Stevenson: Lost And Found – Filmmaker Q&A Follows Screening
A humorous writer and artist, James Stevenson, was one of The New Yorker’s most prolific cartoonists—and arguably the most beloved. This biopic unearths a dazzling volume of work and a whimsical yet incisive chronicle of its time, while facing the struggles of the artist and those who love him. A bittersweet romp through the stellar, 67-year career of a remarkable artist.
Imitating Life: The Audacity Of Suzanne Heintz – Film Subject Q&A Follows Screening
Suzanne Heintz, a ‘loud-mouthed’ girl from Yonkers, embarks on a strange and entertaining 15-year global photographic crusade to challenge persisting stereotypes about women’s roles and lives. With her provocative eye, sharp sense of humor, and feminist’s soul, she creates glamorous portraits of mid-20th century domestic bliss by placing herself at the center of scenes where she is the perfect wife and mother of a meticulously dressed mannequin family. When social media catapults interest in work, Heintz’s resilience is put to the test.

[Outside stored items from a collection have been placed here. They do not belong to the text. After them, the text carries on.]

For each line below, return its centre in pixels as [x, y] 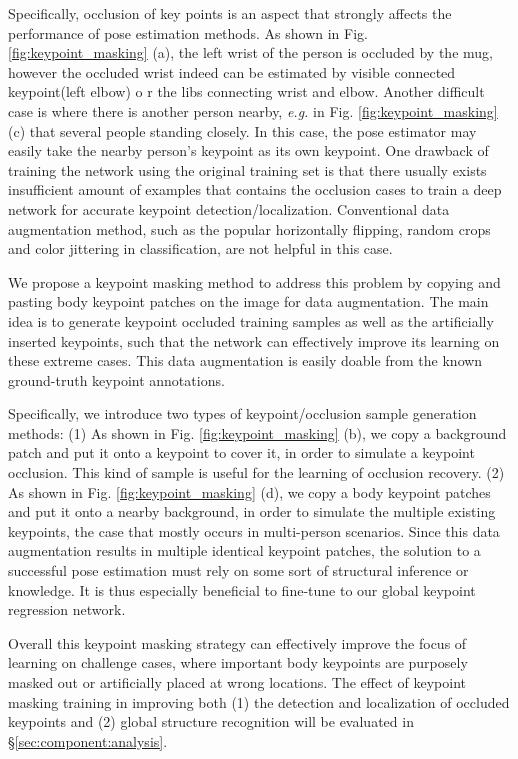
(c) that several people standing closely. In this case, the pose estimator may [242, 130]
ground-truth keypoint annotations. [116, 379]
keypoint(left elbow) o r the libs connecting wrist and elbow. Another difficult [246, 91]
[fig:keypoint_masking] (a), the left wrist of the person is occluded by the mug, [250, 52]
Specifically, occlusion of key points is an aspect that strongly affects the [230, 13]
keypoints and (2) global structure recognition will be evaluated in [211, 721]
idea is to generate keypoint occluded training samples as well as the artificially [251, 320]
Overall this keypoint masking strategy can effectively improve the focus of [237, 642]
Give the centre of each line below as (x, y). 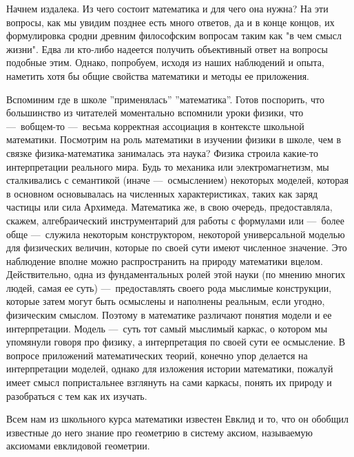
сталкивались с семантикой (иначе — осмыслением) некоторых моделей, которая (177, 180)
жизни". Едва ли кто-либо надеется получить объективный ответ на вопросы (167, 49)
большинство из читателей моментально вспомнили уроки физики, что (155, 113)
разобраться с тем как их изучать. (77, 395)
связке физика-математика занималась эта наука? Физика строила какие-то (162, 152)
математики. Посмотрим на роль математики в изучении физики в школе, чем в (174, 139)
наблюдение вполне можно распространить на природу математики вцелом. (165, 261)
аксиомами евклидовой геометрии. (78, 446)
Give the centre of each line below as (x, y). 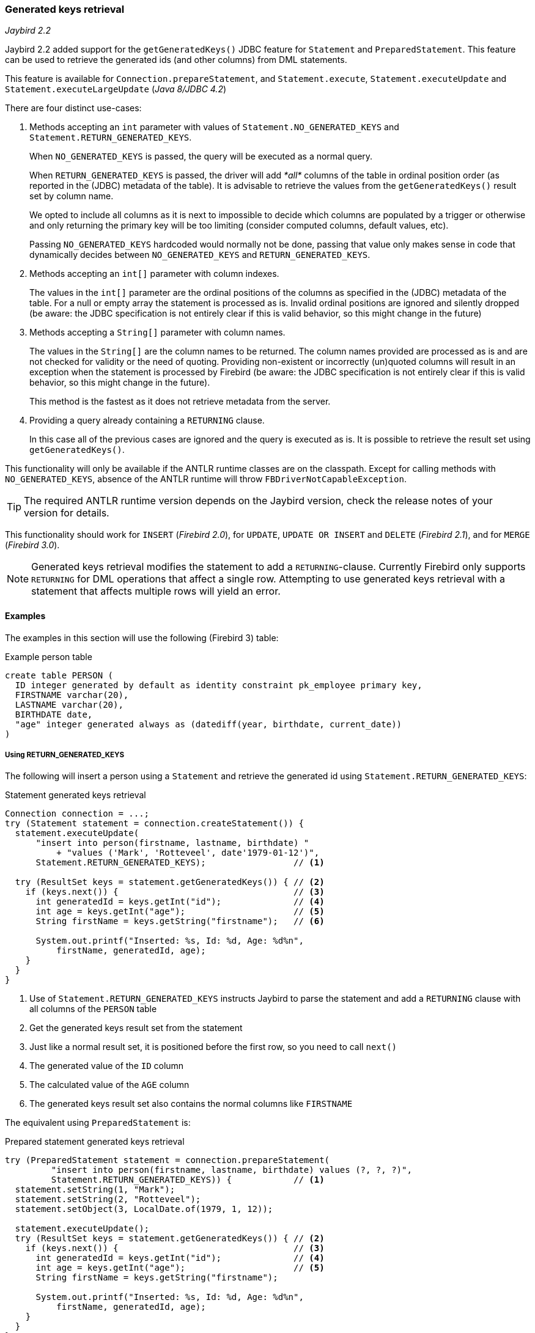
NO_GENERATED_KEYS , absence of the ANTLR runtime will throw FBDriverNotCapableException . (206, 479)
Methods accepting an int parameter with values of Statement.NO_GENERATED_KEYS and (214, 127)
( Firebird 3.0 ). (32, 545)
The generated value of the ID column (107, 1066)
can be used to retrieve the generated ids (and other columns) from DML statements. (176, 60)
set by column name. (72, 196)
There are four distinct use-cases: (73, 108)
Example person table (49, 656)
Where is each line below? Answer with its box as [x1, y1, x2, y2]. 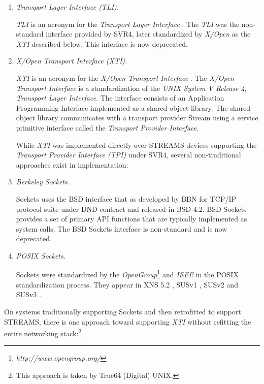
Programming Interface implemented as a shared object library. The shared [16, 102, 250, 113]
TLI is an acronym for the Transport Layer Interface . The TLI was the [16, 18, 240, 29]
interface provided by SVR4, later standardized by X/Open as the [46, 28, 251, 39]
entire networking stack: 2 [4, 327, 82, 338]
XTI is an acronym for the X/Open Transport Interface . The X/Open [16, 72, 235, 83]
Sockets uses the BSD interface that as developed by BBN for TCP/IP [16, 193, 236, 204]
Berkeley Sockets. [16, 176, 70, 187]
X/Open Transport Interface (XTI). [16, 55, 127, 66]
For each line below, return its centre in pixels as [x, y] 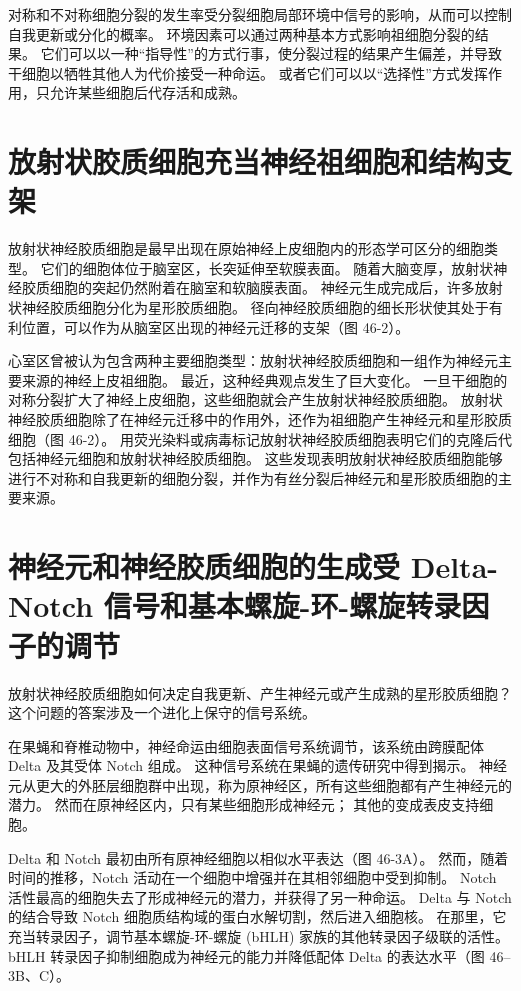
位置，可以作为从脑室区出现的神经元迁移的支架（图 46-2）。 [215, 326]
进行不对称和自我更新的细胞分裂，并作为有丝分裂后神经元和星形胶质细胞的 [253, 477]
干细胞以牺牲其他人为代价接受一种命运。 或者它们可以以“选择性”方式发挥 [248, 72]
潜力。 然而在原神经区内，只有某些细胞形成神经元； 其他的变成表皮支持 [244, 804]
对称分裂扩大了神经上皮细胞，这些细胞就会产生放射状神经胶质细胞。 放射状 [255, 399]
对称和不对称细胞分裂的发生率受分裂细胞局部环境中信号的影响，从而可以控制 [260, 14]
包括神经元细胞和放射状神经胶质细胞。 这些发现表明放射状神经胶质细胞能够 [255, 458]
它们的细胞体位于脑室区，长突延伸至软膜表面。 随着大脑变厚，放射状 [267, 267]

Actually, Iconic: Richard Estes – Filmmaker Q&A Following Screening
Richard Estes has been called the “father of photorealism” due to his hyperrealistic paintings. He has humbly avoided media attention over his long career, yet is admired by artists ranging from Salvador Dali to Chuck Close. ACTUALLY, ICONIC: RICHARD ESTES invites viewers into Estes’ world with unprecedented access to the artist and his masterpieces. Through detailed discussions of his technique and inspirations and interviews with leading curators and critics, this delicate portrait does more than just explore Estes’ pioneering genius—it humanizes it.
Ara Malikian: A Life Among Strings
Ara Malikian, a multifaceted violinist of Lebanese origin and Armenian roots, left Beirut when he was only 14 years old to escape the violence of civil war. Against the backdrop of his latest international “Symphonic Tour,” ARA MALIKIAN: A LIFE AMONG STRINGS chronicles the musician’s personal journey and his career in classical and contemporary music. Malikian has toured in over 40 countries on 5 continents, recorded more than 30 albums, performing all music genres—from Bach to Led Zeppelin—with multiculturalism as his calling card.
Often referred to as the “genius of all media,” László Moholy-Nagy worked in painting, sculpture, printmaking, photography, film, typography, product design, and exhibition design. A faculty member of the Bauhaus in Germany, he left in 1934 after the Nazi regime shuttered the school. Settling in Chicago in 1937, he opened The New Bauhaus, forever transforming arts education in America and beyond. By drawing extensively on personal archives and interviews, THE NEW BAUHAUS creates an intimate portrait of this early champion of human-centered design and his enduring influence on American art, design, and culture.